Give an exact copy of the line that has "y1, x2, y2]." and of every line below it, through the last, with nothing else.

(Dataset records)
------------

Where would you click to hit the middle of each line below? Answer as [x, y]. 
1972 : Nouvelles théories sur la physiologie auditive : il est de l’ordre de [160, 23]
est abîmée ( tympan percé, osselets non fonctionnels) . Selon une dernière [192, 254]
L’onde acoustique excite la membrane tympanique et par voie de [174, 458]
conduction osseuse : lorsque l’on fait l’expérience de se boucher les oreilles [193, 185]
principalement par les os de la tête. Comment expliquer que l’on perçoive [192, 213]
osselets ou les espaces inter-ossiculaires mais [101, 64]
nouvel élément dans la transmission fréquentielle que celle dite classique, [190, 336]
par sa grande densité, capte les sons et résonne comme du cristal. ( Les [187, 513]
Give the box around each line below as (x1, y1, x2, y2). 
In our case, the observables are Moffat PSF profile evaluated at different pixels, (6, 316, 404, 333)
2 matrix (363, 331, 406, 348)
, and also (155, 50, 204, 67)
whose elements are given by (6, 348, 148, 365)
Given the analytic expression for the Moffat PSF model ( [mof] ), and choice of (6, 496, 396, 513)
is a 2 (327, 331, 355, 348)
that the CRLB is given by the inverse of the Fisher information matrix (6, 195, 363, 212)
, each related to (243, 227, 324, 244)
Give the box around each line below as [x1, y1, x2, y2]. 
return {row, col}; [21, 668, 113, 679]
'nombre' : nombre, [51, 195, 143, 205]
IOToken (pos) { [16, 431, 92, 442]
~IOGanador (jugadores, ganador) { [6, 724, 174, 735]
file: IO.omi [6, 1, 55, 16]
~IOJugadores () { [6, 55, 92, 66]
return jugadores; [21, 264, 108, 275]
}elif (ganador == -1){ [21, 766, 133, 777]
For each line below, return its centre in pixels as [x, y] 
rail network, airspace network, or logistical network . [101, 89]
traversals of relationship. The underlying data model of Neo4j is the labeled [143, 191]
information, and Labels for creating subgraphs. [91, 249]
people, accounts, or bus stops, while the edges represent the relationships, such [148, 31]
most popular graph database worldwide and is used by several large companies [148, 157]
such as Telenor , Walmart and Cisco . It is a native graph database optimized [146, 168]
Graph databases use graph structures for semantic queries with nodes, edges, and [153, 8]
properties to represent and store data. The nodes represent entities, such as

------------

** Task solution **
Give the box around each line below as [x1, y1, x2, y2]. 
return {row, col}; [21, 668, 113, 679]
'nombre' : nombre, [51, 195, 143, 205]
IOToken (pos) { [16, 431, 92, 442]
~IOGanador (jugadores, ganador) { [6, 724, 174, 735]
file: IO.omi [6, 1, 55, 16]
~IOJugadores () { [6, 55, 92, 66]
return jugadores; [21, 264, 108, 275]
}elif (ganador == -1){ [21, 766, 133, 777]
For each line below, return its centre in pixels as [x, y] 
rail network, airspace network, or logistical network . [101, 89]
traversals of relationship. The underlying data model of Neo4j is the labeled [143, 191]
information, and Labels for creating subgraphs. [91, 249]
people, accounts, or bus stops, while the edges represent the relationships, such [148, 31]
most popular graph database worldwide and is used by several large companies [148, 157]
such as Telenor , Walmart and Cisco . It is a native graph database optimized [146, 168]
Graph databases use graph structures for semantic queries with nodes, edges, and [153, 8]
properties to represent and store data. The nodes represent entities, such as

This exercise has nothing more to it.